◆ Data records ◆
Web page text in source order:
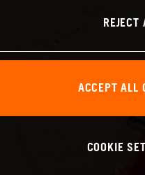
REJECT
ACCEPT ALL
COOKIE
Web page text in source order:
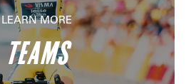
LEARN MORE
TEAMS
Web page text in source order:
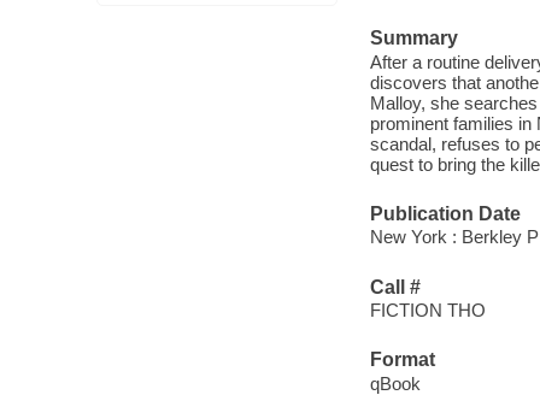
Summary
After a routine
discovers that
Malloy, she
prominent families in
scandal, refuses to
quest to bring the
Publication Date
New York : Berkley
Call #
FICTION THO
Format
qBook
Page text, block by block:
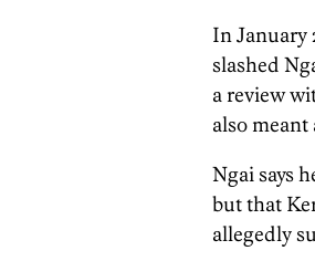
In January
slashed
a review
also meant
Ngai says
but that
allegedly
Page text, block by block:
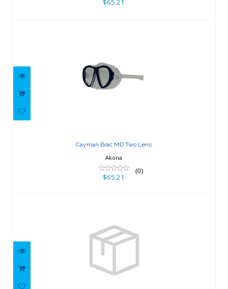
$65.21
Cayman Brac MD Two Lens
Akona
(0)
$65.21
Crux RX Lens Left +2.25
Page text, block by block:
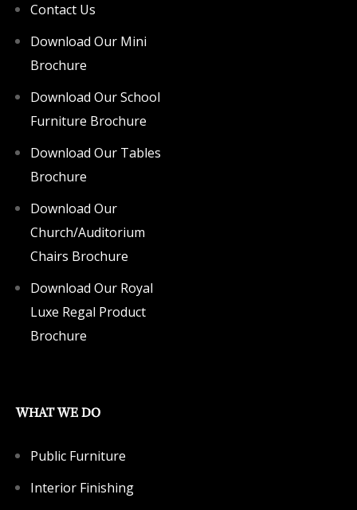
Contact Us
Download Our Mini
Brochure
Download Our School
Furniture Brochure
Download Our Tables
Brochure
Download Our
Church/Auditorium
Chairs Brochure
Download Our Royal
Luxe Regal Product
Brochure
WHAT WE DO
Public Furniture
Interior Finishing

◆ Problem statement ◆
Please retype every record shown above, exactly as written, but without pictures.

◆ Exercise answer ◆
Web page text in source order:
REJECT
ACCEPT ALL
COOKIE
Web page text in source order:
LEARN MORE
TEAMS
Web page text in source order:
Summary
After a routine
discovers that
Malloy, she
prominent families in
scandal, refuses to
quest to bring the
Publication Date
New York : Berkley
Call #
FICTION THO
Format
qBook
Page text, block by block:
In January
slashed
a review
also meant
Ngai says
but that
allegedly
Page text, block by block:
$65.21
Cayman Brac MD Two Lens
Akona
(0)
$65.21
Crux RX Lens Left +2.25
Page text, block by block:
Contact Us
Download Our Mini
Brochure
Download Our School
Furniture Brochure
Download Our Tables
Brochure
Download Our
Church/Auditorium
Chairs Brochure
Download Our Royal
Luxe Regal Product
Brochure
WHAT WE DO
Public Furniture
Interior Finishing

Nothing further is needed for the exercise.